The point of PZR is that we should be able to get it independent of the fielders, while, as a test, the fielding + pitching + park should get you the total of defense on contacted balls or BIP (not sure which yet).

The handedness issue is an interesting thought. After all, RJ gets to face a disproportionate RH because he is a LP.

Posted 1:24 p.m., January 14, 2004 (#9) - MGL
  I probably agree with J. Cross on the handedness issue for most pitchers. Kind of like my explanation on the QOC article for not adjusting a pitcher's stats for opponent handedness in the QOC adjustments (but should do it for batters). There are exceptions though, like for LOOGY's, as I explained in the article. And of course, it would be a little unfair (one way or the other - good or bad), if a pitcher with not that many PA's happened to have faced more than his share of RHB's or LHB's, for no particular reason. Our concern might be somewhat baseless, as I'm sure the "adjustments" one way or another don't amount to much.

What about baserunners/outs? Should pitchers be responsible for any weird runners/outs profiles they have that signifciantly affect their PZR?

I;mnot even sure that we are going to gain with PZR's. I don't think it will help inpitcher evalaution or projection. After all, the regressions sort of take into consideration the inherent PZR's. Plus we can infer them quite accurately, by just "subtracting" their fielder's UZR from their stats. In fact, when I do my pitcher evaluationas and projections, I do a QOF adjustment which uses team regressed UZR (each fielder's multi-year regressed UZR added together, pro-rated by the distribution of that pitcher's BIP's).

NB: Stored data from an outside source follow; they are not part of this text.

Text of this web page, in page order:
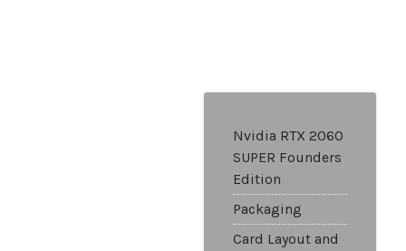
Nvidia RTX 2060
SUPER Founders
Edition
Packaging
Card Layout and
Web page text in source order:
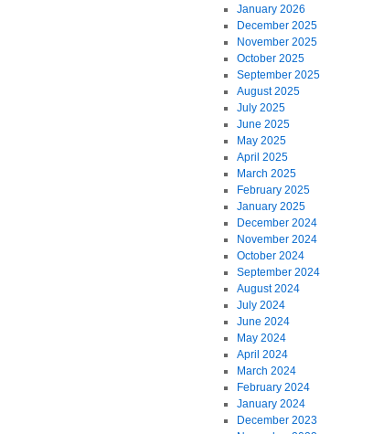
January 2026
December 2025
November 2025
October 2025
September 2025
August 2025
July 2025
June 2025
May 2025
April 2025
March 2025
February 2025
January 2025
December 2024
November 2024
October 2024
September 2024
August 2024
July 2024
June 2024
May 2024
April 2024
March 2024
February 2024
January 2024
December 2023
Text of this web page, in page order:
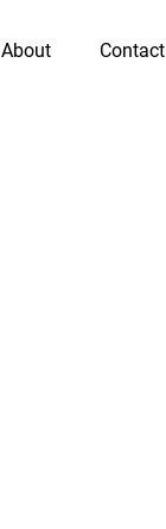
About Contact
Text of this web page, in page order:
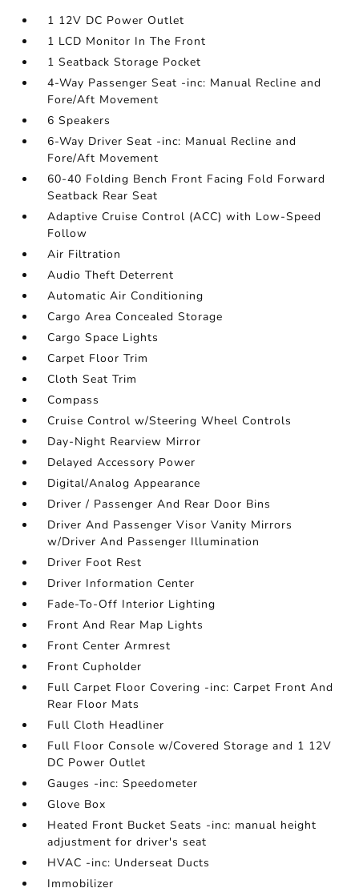
1 12V DC Power Outlet
1 LCD Monitor In The Front
1 Seatback Storage Pocket
4-Way Passenger Seat -inc: Manual Recline and
Fore/Aft Movement
6 Speakers
6-Way Driver Seat -inc: Manual Recline and
Fore/Aft Movement
60-40 Folding Bench Front Facing Fold Forward
Seatback Rear Seat
Adaptive Cruise Control (ACC) with Low-Speed
Follow
Air Filtration
Audio Theft Deterrent
Automatic Air Conditioning
Cargo Area Concealed Storage
Cargo Space Lights
Carpet Floor Trim
Cloth Seat Trim
Compass
Cruise Control w/Steering Wheel Controls
Day-Night Rearview Mirror
Delayed Accessory Power
Digital/Analog Appearance
Driver / Passenger And Rear Door Bins
Driver And Passenger Visor Vanity Mirrors
w/Driver And Passenger Illumination
Driver Foot Rest
Driver Information Center
Fade-To-Off Interior Lighting
Front And Rear Map Lights
Front Center Armrest
Front Cupholder
Full Carpet Floor Covering -inc: Carpet Front And
Rear Floor Mats
Full Cloth Headliner
Full Floor Console w/Covered Storage and 1 12V
DC Power Outlet
Gauges -inc: Speedometer
Glove Box
Heated Front Bucket Seats -inc: manual height
adjustment for driver's seat
HVAC -inc: Underseat Ducts
Immobilizer
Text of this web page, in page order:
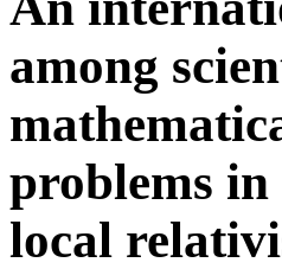
among
problems in
local

Even when we get PZR, they still have to be regressed to "remove" the luck element. It might be nice to quantify what DIPS tries to ignore, but what is the purpose? Tango originally said something about using PZR to validate DIPS. I;m still not sure what that means. After you get the PZR and let's say it turns out that it is exaclty on the scale of UZR and that the regressions are about the same (as we think is true). What does that say baout DIPS? Only that a pitcher's BABIP is x part defense, x part pitcher, and y park luck. I think it has already been proven that: one, the pitcher does have some pretty decent control over BIP, and that two, the luck element is at least as strong as the defense element, probably much stronger...

Posted 1:36 p.m., January 14, 2004 (#10) - J Cross
  when I do my pitcher evaluationas and projection

When DO you do this and do you make your projections public?

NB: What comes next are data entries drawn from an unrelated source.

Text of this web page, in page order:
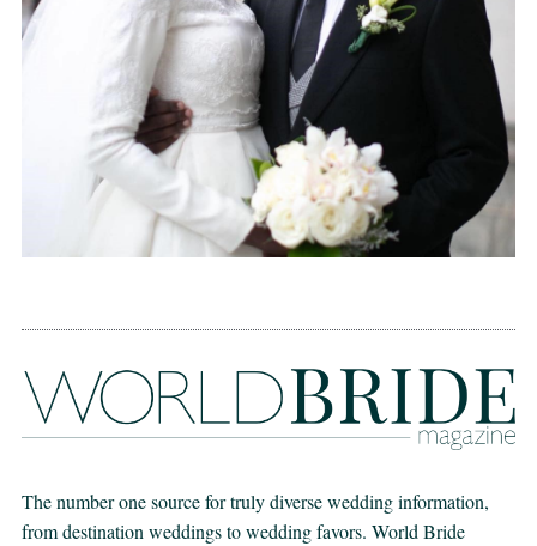
The number one source for truly diverse wedding information,
from destination weddings to wedding favors. World Bride
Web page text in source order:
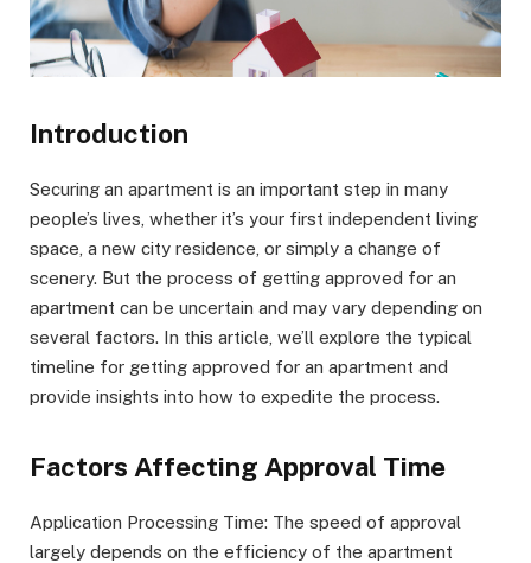
Introduction
Securing an apartment is an important step in many
people’s lives, whether it’s your first independent living
space, a new city residence, or simply a change of
scenery. But the process of getting approved for an
apartment can be uncertain and may vary depending on
several factors. In this article, we’ll explore the typical
timeline for getting approved for an apartment and
provide insights into how to expedite the process.
Factors Affecting Approval Time
Application Processing Time: The speed of approval
largely depends on the efficiency of the apartment
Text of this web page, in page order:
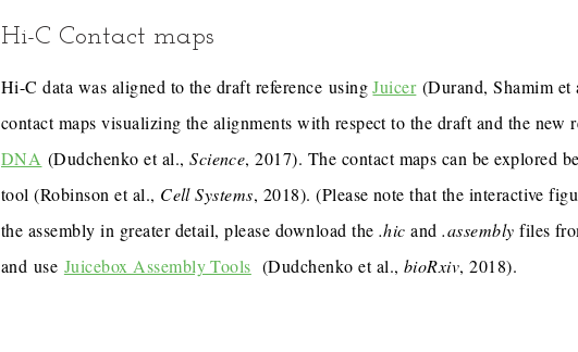
Hi-C Contact maps
Hi-C data was aligned to the draft reference usingJuicer(Durand, Shamim et
contact maps visualizing the alignments with respect to the draft and the new
DNA (Dudchenko et al.,Science, 2017). The contact maps can be explored
tool (Robinson et al., Cell Systems, 2018). (Please note that the interactive
the assembly in greater detail, please download the .hic and.assembly files
and use Juicebox Assembly Tools (Dudchenko et al., bioRxiv, 2018).
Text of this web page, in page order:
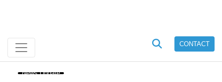
CONTACT
News Update
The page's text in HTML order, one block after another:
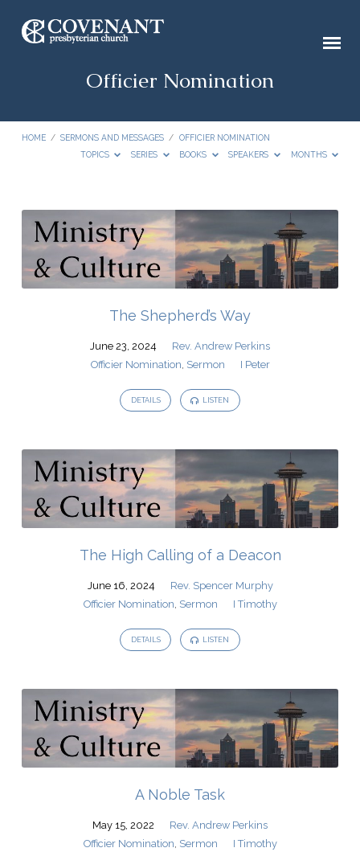
Officier Nomination
HOME / SERMONS AND MESSAGES / OFFICIER NOMINATION
TOPICS
SERIES BOOKS SPEAKERS MONTHS
Officier
Nomination
The Shepherd’s Way
June 23, 2024
Rev. Andrew Perkins
Officier Nomination Sermon I Peter
DETAILS LISTEN
The High Calling of a Deacon
June 16, 2024
Rev. Spencer Murphy
Officier Nomination Sermon I Timothy
DETAILS LISTEN
A Noble Task
May 15, 2022
Rev. Andrew Perkins
Officier Nomination Sermon I Timothy
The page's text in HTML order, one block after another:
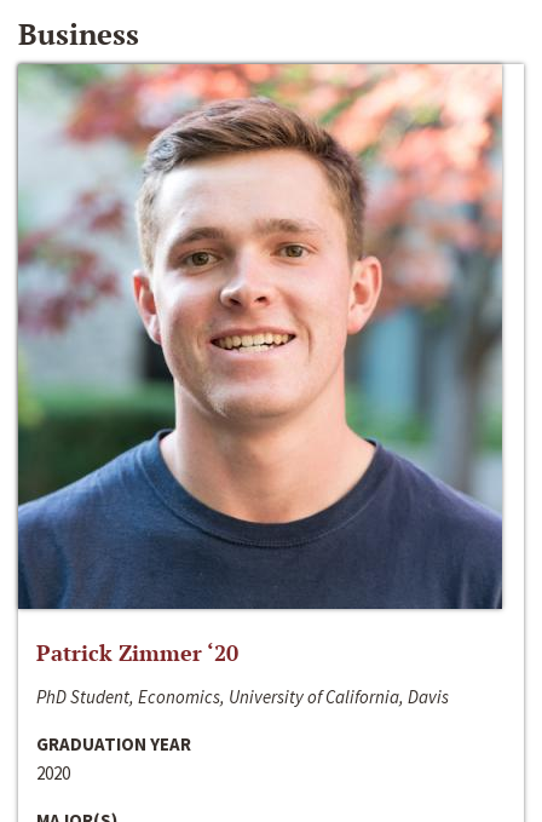
Business
Patrick Zimmer ‘20
PhD Student, Economics, University of California, Davis
GRADUATION YEAR
2020
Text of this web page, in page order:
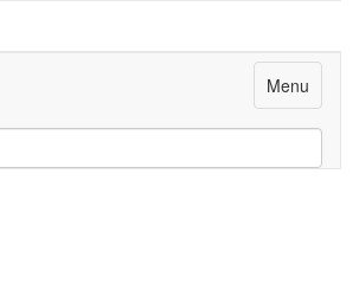
Menu

Posted 2:10 p.m., January 14, 2004 (#11) - tangotiger
  MGL, you can't just blanket use the team UZR on each pitcher. If you have 3 great fielding OF, and 4 poor fielding IF, and you have 1 GB pitcher and 1 FB pitcher, you can't given them the same UZR runs / BIP impact.

What if you have a great SS,3B,RF, but poor other fielders?

If you are going to go down the path of adjusting a pitcher's stats by taking the UZR of the fielders, then you'll have to do it one position at a time.

I really have no problem with this, and it should be done.

I'm (trying to) offer a way to do PZR without needing to know about UZR. But, by calculating PZR, UZR and parks, you'll end up with a team's DER.